● Combination will enable Forbes to further capitalize on its successful digital transformation, pursue additional growth opportunities and fully recognize the strength and potential of its iconic global brand
● The combined company has secured an additional $400 million via PIPE that includes funds and accounts managed by top-tier institutional investors
● The combined company will continue to be led by the current management team and will retain the Forbes name. Upon the closing of the transaction, Forbes will list on the New York Stock Exchange under the ticker symbol “FRBS”
NEW YORK, August 26, 2021—Forbes Global Media Holdings Inc., the iconic business information brand that convenes and curates the most influential leaders driving change, and Magnum Opus Acquisition Limited (NYSE: OPA), a publicly traded special purpose acquisition company focusing on global consumer, technology and media sectors, announced today that they have entered into a definitive business combination agreement.

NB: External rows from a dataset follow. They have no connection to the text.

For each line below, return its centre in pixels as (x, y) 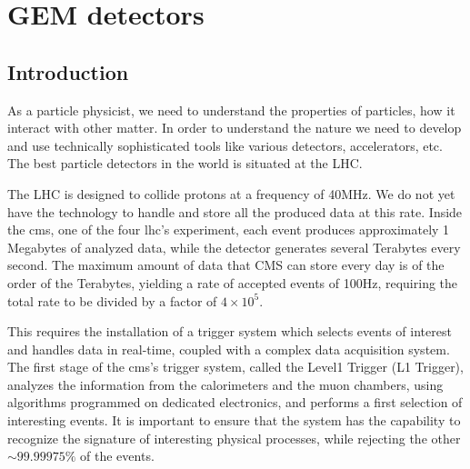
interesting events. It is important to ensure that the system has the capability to (234, 420)
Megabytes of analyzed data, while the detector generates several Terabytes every (234, 247)
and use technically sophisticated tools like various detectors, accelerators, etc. (225, 145)
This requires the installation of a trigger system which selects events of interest (230, 331)
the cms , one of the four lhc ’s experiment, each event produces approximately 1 (229, 230)
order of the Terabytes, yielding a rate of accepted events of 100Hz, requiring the (233, 282)
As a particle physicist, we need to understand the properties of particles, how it (231, 110)
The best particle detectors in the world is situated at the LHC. (185, 163)
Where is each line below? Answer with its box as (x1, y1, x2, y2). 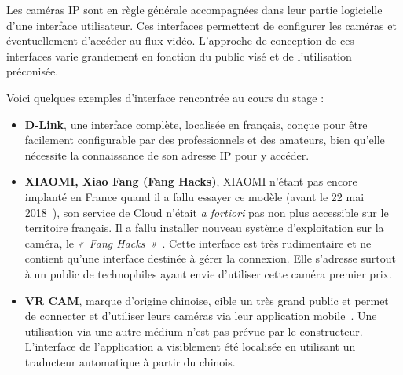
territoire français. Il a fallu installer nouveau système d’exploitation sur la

The transaction is expected to close in late fourth quarter 2021 or early first quarter 2022 and will enable Forbes to further capitalize on its successful digital transformation, using technology and data-driven insights to create more deeply engaged audiences, and associated high-quality and recurring revenue streams.
Forbes’ existing management team of industry veterans, all of whom have been instrumental in Forbes’ digital transformation and recent record business results, will continue to manage the combined company upon completion of the transaction under the leadership of Chief Executive Officer Mike Federle.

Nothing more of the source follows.